▶ [Work to be completed]: Using the records below, repeat exactly the lines from the one holding "title : Le Forem (7, 17, 55, 24)" through the one holding "pubDate : 2024-17-01T00:00:00Z", both ends included, and no others.

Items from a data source
- - -

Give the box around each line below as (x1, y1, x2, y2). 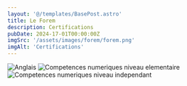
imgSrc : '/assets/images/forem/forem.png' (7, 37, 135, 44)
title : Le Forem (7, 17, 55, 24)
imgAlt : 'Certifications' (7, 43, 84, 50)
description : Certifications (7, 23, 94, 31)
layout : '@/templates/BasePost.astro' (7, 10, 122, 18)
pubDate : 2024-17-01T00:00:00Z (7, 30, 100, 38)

- - -

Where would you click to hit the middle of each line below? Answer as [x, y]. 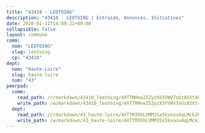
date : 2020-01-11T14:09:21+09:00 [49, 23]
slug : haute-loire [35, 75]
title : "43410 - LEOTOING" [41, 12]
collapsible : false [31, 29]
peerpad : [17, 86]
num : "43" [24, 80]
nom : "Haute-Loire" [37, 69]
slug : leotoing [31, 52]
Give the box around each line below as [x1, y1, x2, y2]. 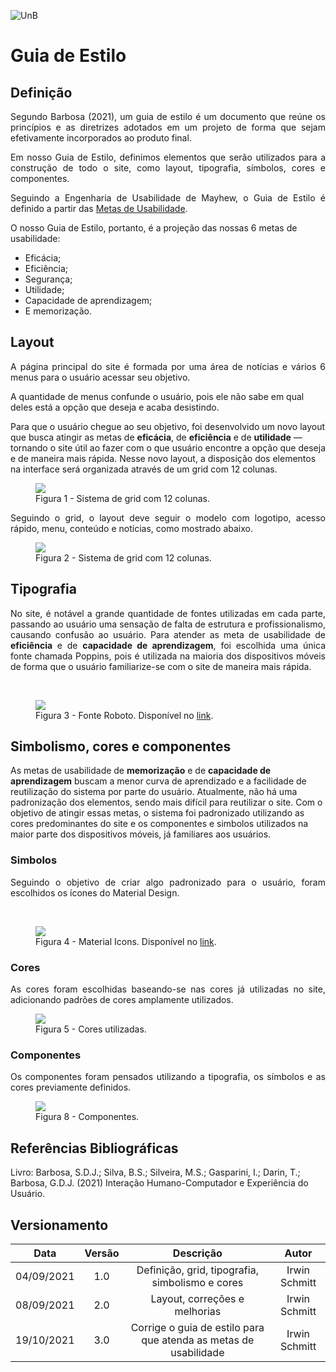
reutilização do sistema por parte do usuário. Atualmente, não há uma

- - -

▶ [Solution to this problem]:
title : Le Forem (7, 17, 55, 24)
imgAlt : 'Certifications' (7, 43, 84, 50)
description : Certifications (7, 23, 94, 31)
layout : '@/templates/BasePost.astro' (7, 10, 122, 18)
pubDate : 2024-17-01T00:00:00Z (7, 30, 100, 38)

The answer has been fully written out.